Your instructions: Would you copy exactly the lines in the data below from the one that has "Give the centre" through the one that has "이 구성은 MetroCluster", dropping any pictures?

Data for processing:

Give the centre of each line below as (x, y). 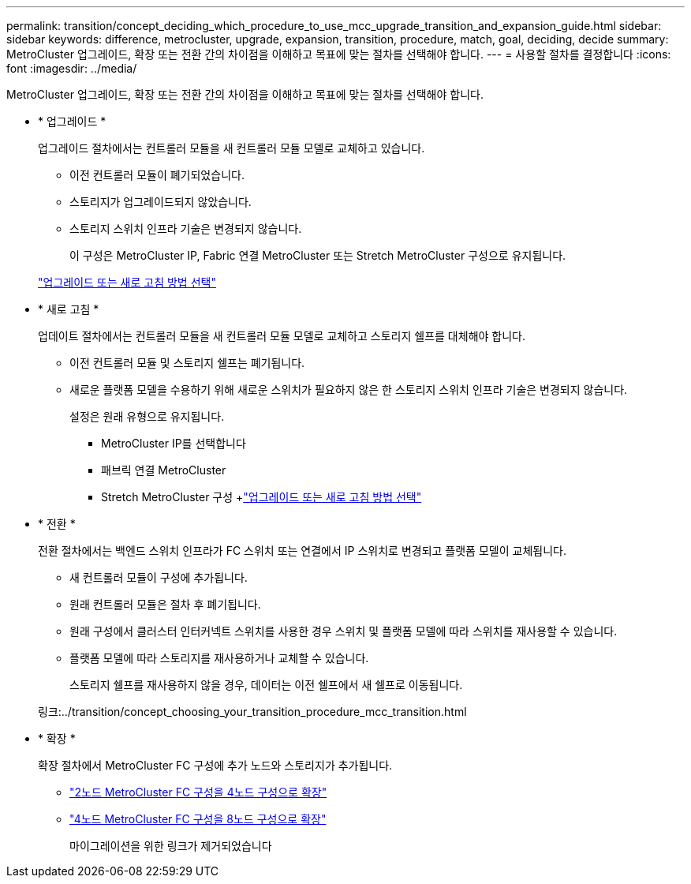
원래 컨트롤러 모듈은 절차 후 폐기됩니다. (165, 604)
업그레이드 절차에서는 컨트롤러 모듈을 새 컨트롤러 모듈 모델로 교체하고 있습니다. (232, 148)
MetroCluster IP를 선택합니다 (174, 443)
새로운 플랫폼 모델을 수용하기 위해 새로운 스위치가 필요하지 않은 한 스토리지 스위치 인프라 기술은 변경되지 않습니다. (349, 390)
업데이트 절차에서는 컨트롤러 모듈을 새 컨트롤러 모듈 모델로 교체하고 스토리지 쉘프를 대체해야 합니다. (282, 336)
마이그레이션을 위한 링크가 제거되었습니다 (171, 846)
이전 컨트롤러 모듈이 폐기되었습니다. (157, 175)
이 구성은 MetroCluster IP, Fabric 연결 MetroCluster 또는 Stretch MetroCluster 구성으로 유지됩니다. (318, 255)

* * *

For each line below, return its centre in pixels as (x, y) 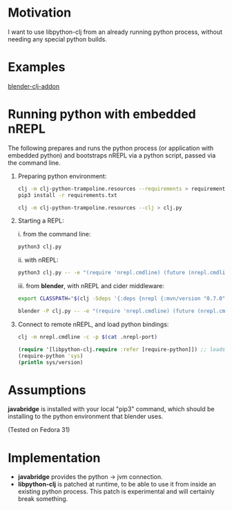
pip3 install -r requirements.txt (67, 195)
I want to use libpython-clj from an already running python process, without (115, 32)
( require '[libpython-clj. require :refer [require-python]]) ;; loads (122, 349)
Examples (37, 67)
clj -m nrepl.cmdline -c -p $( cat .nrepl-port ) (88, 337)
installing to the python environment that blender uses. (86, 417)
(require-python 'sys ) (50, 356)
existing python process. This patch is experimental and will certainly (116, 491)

Reply:
Give the centre of each line below as (x, y). 
원래 컨트롤러 모듈은 절차 후 폐기됩니다. (165, 604)
업그레이드 절차에서는 컨트롤러 모듈을 새 컨트롤러 모듈 모델로 교체하고 있습니다. (232, 148)
MetroCluster IP를 선택합니다 (174, 443)
새로운 플랫폼 모델을 수용하기 위해 새로운 스위치가 필요하지 않은 한 스토리지 스위치 인프라 기술은 변경되지 않습니다. (349, 390)
업데이트 절차에서는 컨트롤러 모듈을 새 컨트롤러 모듈 모델로 교체하고 스토리지 쉘프를 대체해야 합니다. (282, 336)
마이그레이션을 위한 링크가 제거되었습니다 (171, 846)
이전 컨트롤러 모듈이 폐기되었습니다. (157, 175)
이 구성은 MetroCluster IP, Fabric 연결 MetroCluster 또는 Stretch MetroCluster 구성으로 유지됩니다. (318, 255)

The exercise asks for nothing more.